I can successfully make this work by setting up a new database connection per thread and then running the queries in each separate thread, this brings the total time from around 2 minutes to 1 minute 20 so it's definitely working. Timings for queries:
START_TIME END_TIME
17-FEB-16 22.33.28.000000000 17-FEB-16 22.33.30.000000000
17-FEB-16 22.33.30.000000000 17-FEB-16 22.33.33.000000000
17-FEB-16 22.33.33.000000000 17-FEB-16 22.33.36.000000000
17-FEB-16 22.33.36.000000000 17-FEB-16 22.33.36.000000000
17-FEB-16 22.33.36.000000000 17-FEB-16 22.34.08.000000000
17-FEB-16 22.34.08.000000000 17-FEB-16 22.34.26.000000000
17-FEB-16 22.34.26.000000000 17-FEB-16 22.34.27.000000000
17-FEB-16 22.34.27.000000000 17-FEB-16 22.34.29.000000000
There is an overhead however in setting up a connection to the database in each thread and I'm pretty sure I should just be able to make a new cursor for each thread and share the connection as seen here:
http://www.oracle.com/technetwork/articles/vasiliev-python-concurrency-087536.html
What happens when I share the connection and use a separate cursor however is that the queries all start at the same time and then end at the same time so it looks like while the threads are being spawned, on the database the query is still running sequentially. Timings for queries:
START_TIME END_TIME
17-FEB-16 22.36.32.000000000 17-FEB-16 22.38.21.000000000
17-FEB-16 22.36.32.000000000 17-FEB-16 22.38.21.000000000
17-FEB-16 22.36.32.000000000 17-FEB-16 22.38.21.000000000
17-FEB-16 22.36.31.000000000 17-FEB-16 22.38.21.000000000
17-FEB-16 22.36.31.000000000 17-FEB-16 22.38.21.000000000
17-FEB-16 22.36.31.000000000 17-FEB-16 22.38.21.000000000
17-FEB-16 22.36.31.000000000 17-FEB-16 22.38.21.000000000
Code for multi connections:
for file in file_transporter.complete_file_list:
#Get database and open connection
the_db = shared_lib_wrapper.get_oracle().Oracle(the_logger)
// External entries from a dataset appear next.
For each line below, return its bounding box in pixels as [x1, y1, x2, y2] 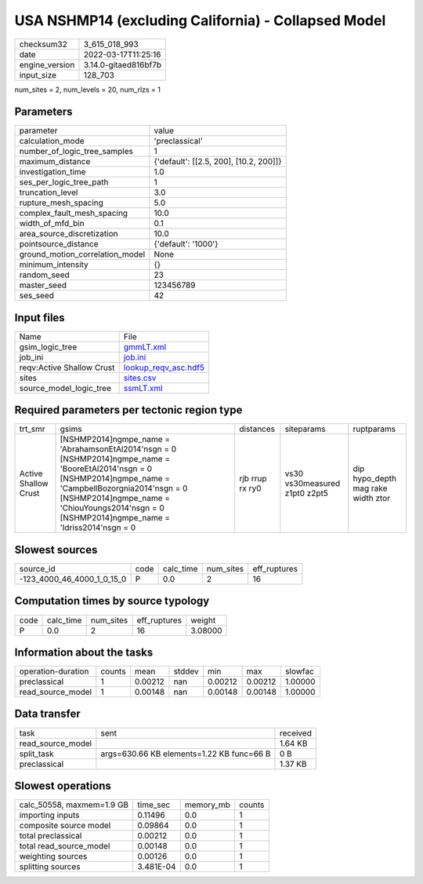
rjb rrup [239, 473, 267, 484]
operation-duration [19, 666, 89, 677]
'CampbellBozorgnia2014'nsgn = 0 [60, 483, 188, 494]
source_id [19, 564, 56, 574]
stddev [173, 666, 199, 677]
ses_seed [19, 290, 55, 301]
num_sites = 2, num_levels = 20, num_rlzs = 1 [14, 85, 161, 94]
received [279, 727, 313, 738]
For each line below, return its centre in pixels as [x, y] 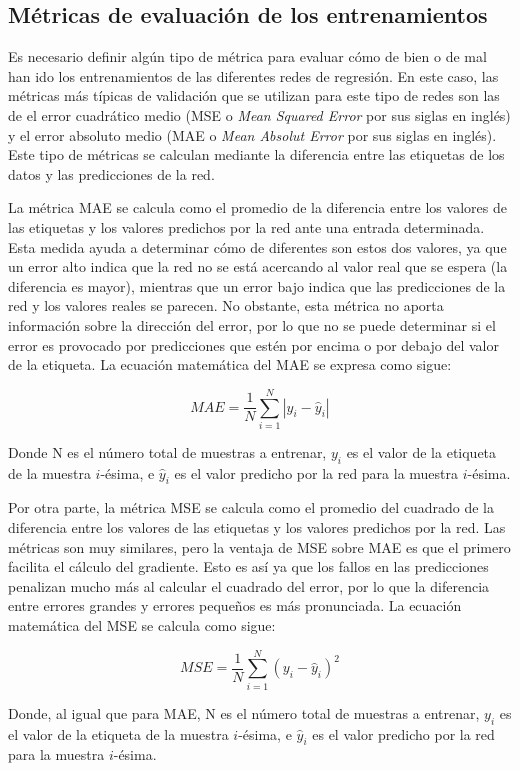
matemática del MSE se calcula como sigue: [142, 624]
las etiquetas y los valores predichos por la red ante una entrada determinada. [246, 226]
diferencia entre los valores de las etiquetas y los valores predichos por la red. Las [257, 527]
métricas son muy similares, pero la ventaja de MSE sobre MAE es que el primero [259, 546]
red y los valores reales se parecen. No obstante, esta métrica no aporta [226, 305]
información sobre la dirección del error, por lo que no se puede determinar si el [252, 324]
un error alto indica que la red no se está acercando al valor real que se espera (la [258, 266]
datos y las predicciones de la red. [111, 173]
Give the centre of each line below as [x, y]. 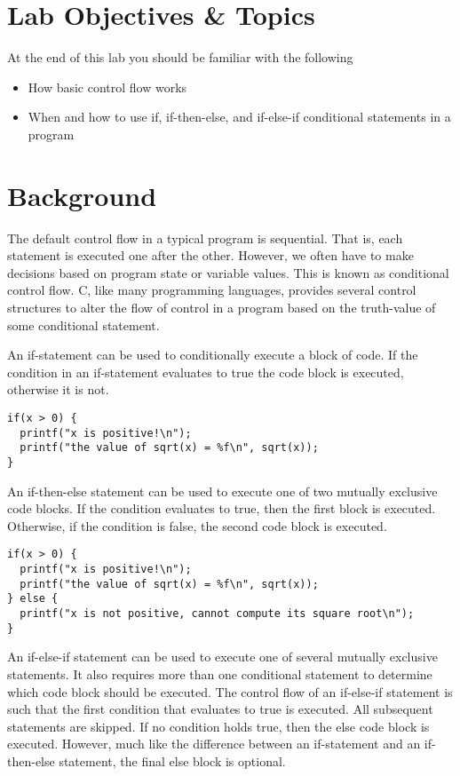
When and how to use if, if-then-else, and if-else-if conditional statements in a [239, 117]
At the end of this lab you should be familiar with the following [180, 57]
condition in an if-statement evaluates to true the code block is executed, [206, 372]
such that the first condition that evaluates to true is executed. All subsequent [220, 709]
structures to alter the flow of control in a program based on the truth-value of [222, 307]
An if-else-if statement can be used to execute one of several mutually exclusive [222, 657]
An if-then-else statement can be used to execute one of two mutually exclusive [222, 491]
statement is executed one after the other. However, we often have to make [210, 255]
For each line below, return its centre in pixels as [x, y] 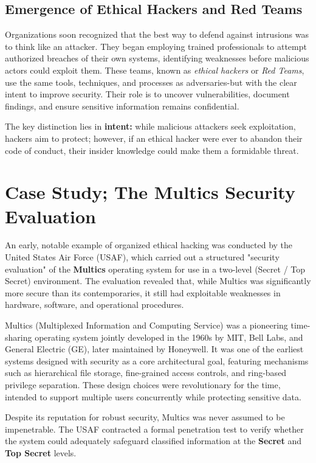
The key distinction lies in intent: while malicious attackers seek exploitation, [150, 126]
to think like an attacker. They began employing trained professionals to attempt [156, 46]
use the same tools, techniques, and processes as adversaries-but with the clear [151, 82]
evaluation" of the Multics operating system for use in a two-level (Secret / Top [155, 269]
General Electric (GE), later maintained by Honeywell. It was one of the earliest [154, 349]
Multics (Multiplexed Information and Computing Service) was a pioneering [146, 325]
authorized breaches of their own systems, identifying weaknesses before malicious [157, 58]
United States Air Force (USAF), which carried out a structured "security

the_db .connect(conn_str())
#Create new thread
thread = threading.Thread(target=Loader, args=(params, the_date, the_logger, the_db, file, file_transporter.complete_file_list[file]))
the_logger.info("Running Thread: " + thread.getName())
thread.start()
Code for multi cursors (within runLoad there is a function that creates a new cursor and executes a procedure - see below):
for file in self.file_list:
file_parametes = self.file_list[file]
function_to_run = file_parametes['LOAD_PACKAGE'] + '.' + file_parametes['LOAD_FUNCTION']
#Create new thread
thread = threading.Thread(target=self.runLoad, args=(file_parametes['RUN_ID'], function_to_run))
self.log.info("Spawned Thread: " + thread.getName())
self.log.info("Running Thread: " + thread.getName())
thread.start()
Code that creates cursor:
def execute_stored_proc_with_in_and_out_params(self, proc_name, params, dbms_logging=False):
try:
cursor = cx_Oracle.Cursor(self.db_conn
My questions therefore are:
1) Am I doing something wrong with creating the cursors? - If so any ideas of how to fix it, I've read that cx_oracle is threadsafety 2:
Currently 2, which means that threads may share the module and connections, but not cursors.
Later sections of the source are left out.